Zendesk is going through a positive transformation to make our products more resilient and reliable. In order to do that, we need to make sure we’re accurately monitoring and observing the behavior of our services, infrastructure, and overall ecosystem. That’s where you come in! We need you to standardize and implement how observability and monitoring is done at Zendesk. Then work with teams to adopt these standards while baking them into tooling for plug and play goodness. The SRE organization is relatively new at Zendesk so it’s an exciting time to join and put your fingerprint on reliability engineering at Zendesk. You will have huge impact in the success of Zendesk by helping raise everyone’s observability and monitoring bar through self-service tooling and bootstrapping teams to empower successful ownership of their services.
What you'll get to do everyday:
Design, develop, evolve, and be responsible for the observability vision and framework at Zendesk
Provide and institute proven practices around observability and instrumentation
Build necessary tooling to lower the barrier of entrance for engineering teams to plug in and enjoy the benefits of observability
Work with teams to identify their SLIs and provide measurements against their SLOs
Provide guidance to engineering teams on how to leverage observability and proactively resolve issues before they become incidents
Build, deploy, and provide production support for any services you own
Analyze the shortcomings of existing systems and propose alternatives
Chip in on other reliability initiatives like production readiness, code delivery, architectural and software design discussions
Characteristics and Proclivities:
Curiosity for the unknown and not stopping until you have a solid understanding
Passionate about automating manual tasks and processes
Do you equally value empathy, communication, and technical skills?
Do you care deeply about observability and know how and when to make trade-offs?
Are you laser focused on the needs of internal and external customers?
Do you feel great satisfaction from helping and empowering others?

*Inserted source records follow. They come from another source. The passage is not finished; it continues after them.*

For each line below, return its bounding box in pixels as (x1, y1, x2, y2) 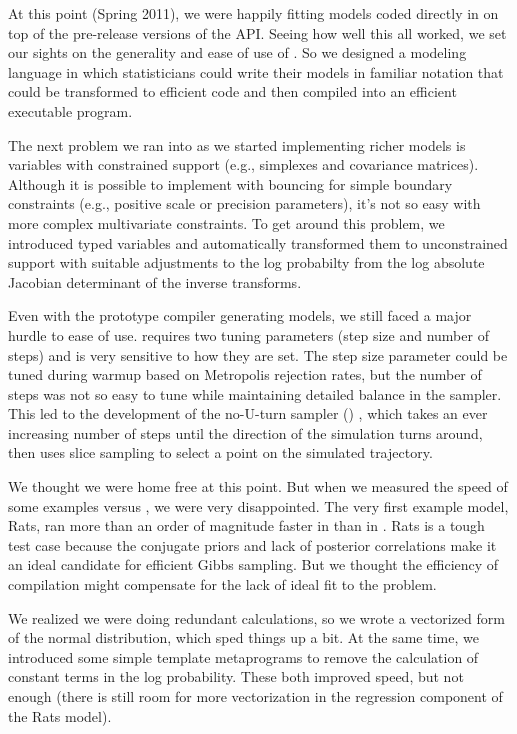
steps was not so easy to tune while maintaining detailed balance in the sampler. (8, 383, 502, 404)
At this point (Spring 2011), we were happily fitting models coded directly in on (8, 3, 499, 23)
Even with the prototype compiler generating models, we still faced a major (8, 305, 472, 326)
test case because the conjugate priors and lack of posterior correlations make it (8, 534, 497, 555)
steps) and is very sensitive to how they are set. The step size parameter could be (8, 344, 508, 365)
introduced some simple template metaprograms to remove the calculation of (8, 646, 479, 667)
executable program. (8, 100, 133, 121)
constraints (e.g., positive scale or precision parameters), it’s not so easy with (8, 193, 481, 214)

7+ years experience in a SWE and/or SRE role
Experience with observability of distributed systems running in Kubernetes on AWS
Proficient in Ruby, Scala, Python, and/or Go
Experience architecting, improving, and operating large scale distributed systems
Experience building for and supporting a polyglot programming and datastore environment
A proven track record of driving cross-functional initiatives to completion
Can debug complex problems across the whole stack
Experience with Datadog, New Relic, PagerDuty, and ELK
Successfully worked with teams distributed around the globe
Deep understanding of Linux system internals and analytical tools
Zendesk builds software for better customer relationships. It empowers organizations to improve customer engagement and better understand their customers. Zendesk products are easy to use and implement. They give organizations the flexibility to move quickly, focus on innovation, and scale with their growth. Based in San Francisco, Zendesk has operations in the United States, Europe, Asia, Australia, and South America. Learn more at www.zendesk.com.
Interested in knowing what we do in the community? Check out the Zendesk Neighbor Foundation to learn more about how we engage with, and provide support to, our local communities.
Individuals seeking employment at Zendesk are considered without regards to race, color, religion, national origin, age, sex, marital status, ancestry, physical or mental disability, veteran status, or sexual orientation.